[DATA SUPPLIED]

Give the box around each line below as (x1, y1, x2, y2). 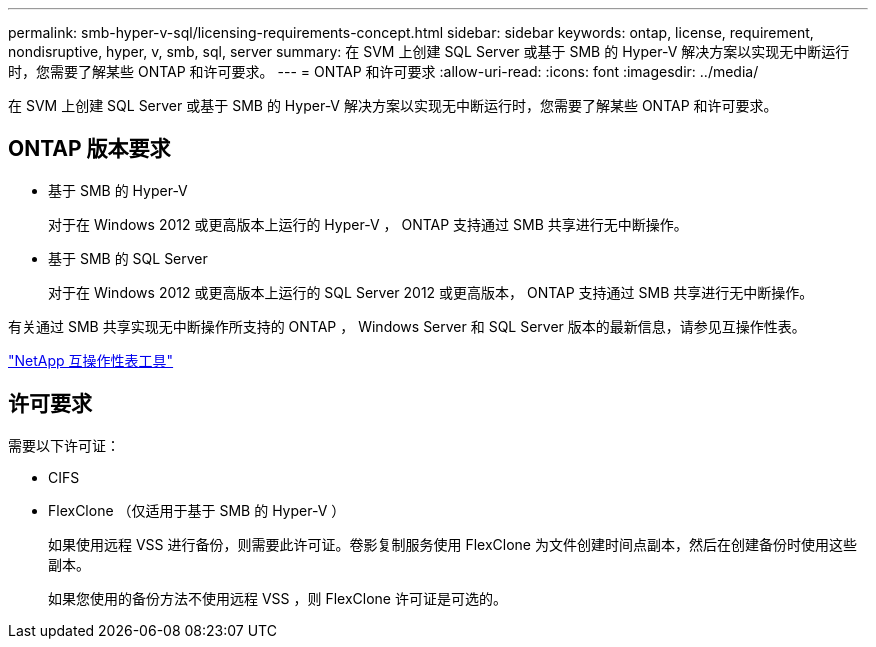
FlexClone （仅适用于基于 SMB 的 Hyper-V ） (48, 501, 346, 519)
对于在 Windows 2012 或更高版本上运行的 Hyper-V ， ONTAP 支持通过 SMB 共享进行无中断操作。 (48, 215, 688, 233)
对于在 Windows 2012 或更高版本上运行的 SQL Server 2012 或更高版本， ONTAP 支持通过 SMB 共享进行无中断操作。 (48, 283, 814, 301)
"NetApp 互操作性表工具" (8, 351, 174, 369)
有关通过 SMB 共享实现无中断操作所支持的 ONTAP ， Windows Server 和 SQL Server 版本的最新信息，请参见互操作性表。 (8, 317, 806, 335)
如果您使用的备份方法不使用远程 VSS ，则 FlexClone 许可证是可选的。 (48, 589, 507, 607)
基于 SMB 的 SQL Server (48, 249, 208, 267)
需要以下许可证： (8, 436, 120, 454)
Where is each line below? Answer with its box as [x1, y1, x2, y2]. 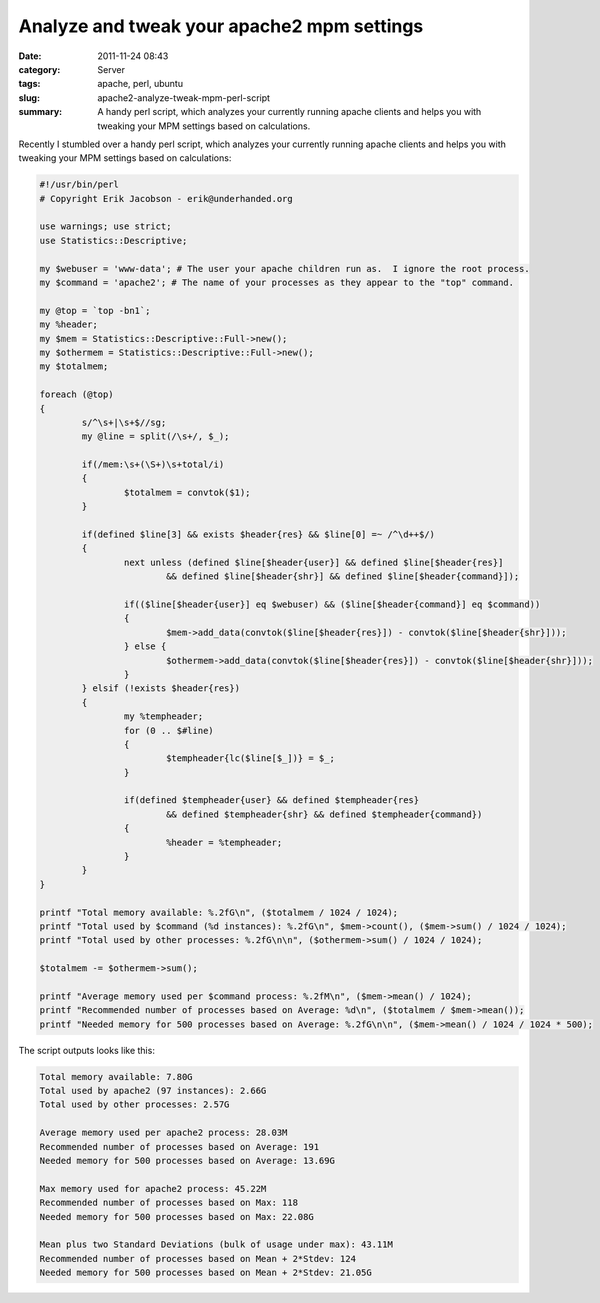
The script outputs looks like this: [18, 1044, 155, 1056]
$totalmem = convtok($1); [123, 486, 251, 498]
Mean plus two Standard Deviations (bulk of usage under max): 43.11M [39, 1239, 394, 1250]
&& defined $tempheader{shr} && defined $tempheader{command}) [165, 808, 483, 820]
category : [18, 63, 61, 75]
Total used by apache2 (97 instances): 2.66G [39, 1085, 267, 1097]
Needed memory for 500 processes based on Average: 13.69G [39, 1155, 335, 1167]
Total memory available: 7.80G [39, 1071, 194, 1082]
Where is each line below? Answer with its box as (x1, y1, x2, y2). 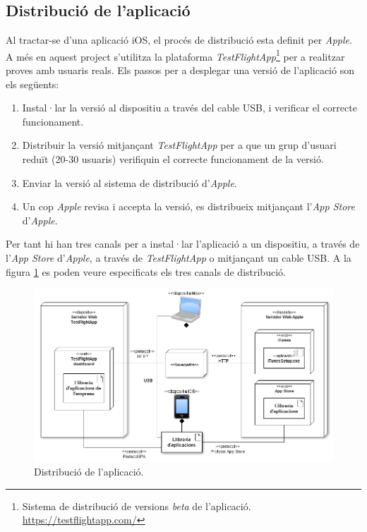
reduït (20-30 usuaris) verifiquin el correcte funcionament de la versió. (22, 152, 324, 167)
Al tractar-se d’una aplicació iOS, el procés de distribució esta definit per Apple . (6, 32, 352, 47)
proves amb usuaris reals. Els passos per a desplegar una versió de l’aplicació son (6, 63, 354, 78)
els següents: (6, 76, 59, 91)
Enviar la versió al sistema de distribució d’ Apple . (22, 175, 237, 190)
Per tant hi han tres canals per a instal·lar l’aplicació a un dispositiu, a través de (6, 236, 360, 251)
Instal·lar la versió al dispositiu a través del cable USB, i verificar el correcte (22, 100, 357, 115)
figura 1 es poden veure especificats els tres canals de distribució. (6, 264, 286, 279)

[/DATA SUPPLIED]

--- WHAT YOU NEED TO DO ---
Please set down the lines above word for word and leave out the pictures.

--- ANSWER ---
Give the box around each line below as (x1, y1, x2, y2). 
FlexClone （仅适用于基于 SMB 的 Hyper-V ） (48, 501, 346, 519)
对于在 Windows 2012 或更高版本上运行的 Hyper-V ， ONTAP 支持通过 SMB 共享进行无中断操作。 (48, 215, 688, 233)
对于在 Windows 2012 或更高版本上运行的 SQL Server 2012 或更高版本， ONTAP 支持通过 SMB 共享进行无中断操作。 (48, 283, 814, 301)
"NetApp 互操作性表工具" (8, 351, 174, 369)
有关通过 SMB 共享实现无中断操作所支持的 ONTAP ， Windows Server 和 SQL Server 版本的最新信息，请参见互操作性表。 (8, 317, 806, 335)
如果您使用的备份方法不使用远程 VSS ，则 FlexClone 许可证是可选的。 (48, 589, 507, 607)
基于 SMB 的 SQL Server (48, 249, 208, 267)
需要以下许可证： (8, 436, 120, 454)
Where is each line below? Answer with its box as [x1, y1, x2, y2]. 
The script outputs looks like this: [18, 1044, 155, 1056]
$totalmem = convtok($1); [123, 486, 251, 498]
Mean plus two Standard Deviations (bulk of usage under max): 43.11M [39, 1239, 394, 1250]
&& defined $tempheader{shr} && defined $tempheader{command}) [165, 808, 483, 820]
category : [18, 63, 61, 75]
Total used by apache2 (97 instances): 2.66G [39, 1085, 267, 1097]
Needed memory for 500 processes based on Average: 13.69G [39, 1155, 335, 1167]
Total memory available: 7.80G [39, 1071, 194, 1082]
Where is each line below? Answer with its box as (x1, y1, x2, y2). 
reduït (20-30 usuaris) verifiquin el correcte funcionament de la versió. (22, 152, 324, 167)
Al tractar-se d’una aplicació iOS, el procés de distribució esta definit per Apple . (6, 32, 352, 47)
proves amb usuaris reals. Els passos per a desplegar una versió de l’aplicació son (6, 63, 354, 78)
els següents: (6, 76, 59, 91)
Enviar la versió al sistema de distribució d’ Apple . (22, 175, 237, 190)
Per tant hi han tres canals per a instal·lar l’aplicació a un dispositiu, a través de (6, 236, 360, 251)
Instal·lar la versió al dispositiu a través del cable USB, i verificar el correcte (22, 100, 357, 115)
figura 1 es poden veure especificats els tres canals de distribució. (6, 264, 286, 279)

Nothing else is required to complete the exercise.